Change language

Working with strings in Python. Preparing for an interview: example tasks

| | | | | | | | | | | |

Working with strings in Python. In the first part of this article, we looked at what kind of string operations might be needed in a job interview. Today, we're going to go a little deeper and look at the questions and tasks you might be asked.

Assessing the complexity of the solution

First, make sure you understand what asymptotic complexity O(n) is. In a nutshell: it's an estimate from the top of your algorithm compared to typical functions: 1, log n, n, n log n, n^2, n^3, 2^n, n!

For example, getting an element in an array by index has a complexity of O(1), that is, it takes a constant amount of time, independent of the size of the array.

Finding an array element by value has complexity O(n), because you need to loop through n elements.

The complexity is evaluated to a constant, i.e. O(n/2) = O(n).

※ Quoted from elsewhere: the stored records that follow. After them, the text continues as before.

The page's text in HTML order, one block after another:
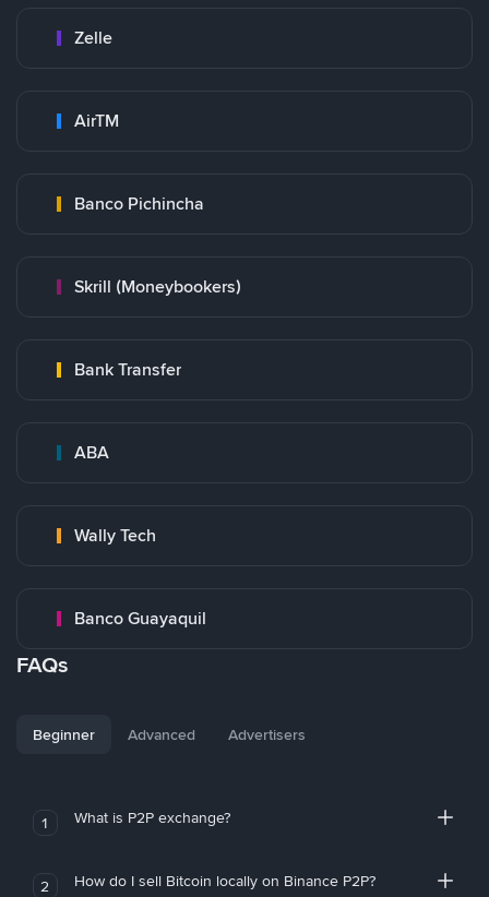
Zelle
AirTM
Banco Pichincha
Skrill (Moneybookers)
Bank Transfer
ABA
Wally Tech
Banco Guayaquil
FAQs
Beginner Advanced Advertisers
1 What is P2P exchange?
2 How do I sell Bitcoin locally on Binance P2P?

The older terms override the younger ones: O(n^2 + n) = O(n^2).

Two types of complexity

Every algorithm has a temporal and a computational complexity - how many operations need to be performed. The algorithm also has a space complexity - how much additional RAM it needs to perform.

Very often these two values are interrelated. For example, you may be asked to reduce the memory cost, but you will have to pay for it with more calculations.

If you see two solutions with different time/memory trade-offs, make sure you talk to your interviewer about which one is preferable. The interviewer evaluates how you think. So making it clear that you are making an informed choice at the fork is often even more important than turning in the right direction.

Complexity of string operations

There is no need to memorise the complexity of each operation. Suffice it to remember that most string operations "under the bonnet" do character-by-character processing. If each character is processed in a constant O(1) time, the resulting time complexity will be O(n).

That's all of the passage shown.